OlS with dummy variables for country
olscountrydv =lm(no_votes~yes_votes+abstain+idealpoint_estimate+affinityscore_usa+affinityscore_brazil+affinityscore_china+affinityscore_india
+affinityscore_israel+affinityscore_russia+factor(state_name),data=paneldata)
summary(olscountrydv)
Actually performs quite well with an adjusted R-squared of .786. However is still missing time related factors.
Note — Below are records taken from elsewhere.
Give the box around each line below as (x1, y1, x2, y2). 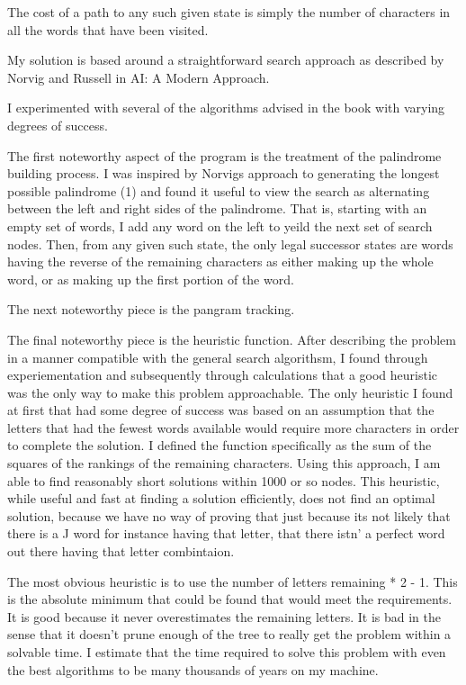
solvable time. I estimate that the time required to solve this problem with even (7, 643, 446, 661)
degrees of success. (7, 115, 108, 134)
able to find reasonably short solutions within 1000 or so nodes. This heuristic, (7, 471, 440, 490)
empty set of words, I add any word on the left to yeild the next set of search (7, 216, 433, 235)
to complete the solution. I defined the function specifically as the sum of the (7, 436, 432, 455)
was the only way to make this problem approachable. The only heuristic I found (7, 383, 453, 401)
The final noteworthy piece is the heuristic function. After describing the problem (7, 329, 456, 348)
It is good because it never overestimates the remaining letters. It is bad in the (7, 607, 442, 626)

Takes into consideration group and time variables, eliminating bias from unobserved time related factors (prevents omitted variable bias).
#random effects model
randomeffects=plm(no_votes~yes_votes+abstain+idealpoint_estimate+affinityscore_usa+affinityscore_brazil+affinityscore_china+affinityscore_india
+affinityscore_israel+affinityscore_russia,data=paneldata,index=c("state_name","year"),model='random')
summary(randomeffects)
Predictive power is still relatively low, let's try adding time dummy variables:
randomeffect2 =plm(no_votes~yes_votes+abstain+idealpoint_estimate+affinityscore_usa+affinityscore_brazil+affinityscore_china+affinityscore_india
+affinityscore_israel+affinityscore_russia,data=paneldata,index=c("state_name","year"),effect="time",model='random')
summary(randomeffect2)
72% of variation within the data no_votes can be explained by our random effects model.
Panel Data conclusion:
Fixed effects with dummy for countries had the highest predictive power with an adjusted of R squared .78. 2nd was OLS with time dummies adjusted with an adjusted R squared .75. Lastly, random effects with time dummies had an adjusted R squared of .72. All models had very similar predictive power, the DV effect of being in a certain country had slightly higher significance than the no_votes being in a certain year.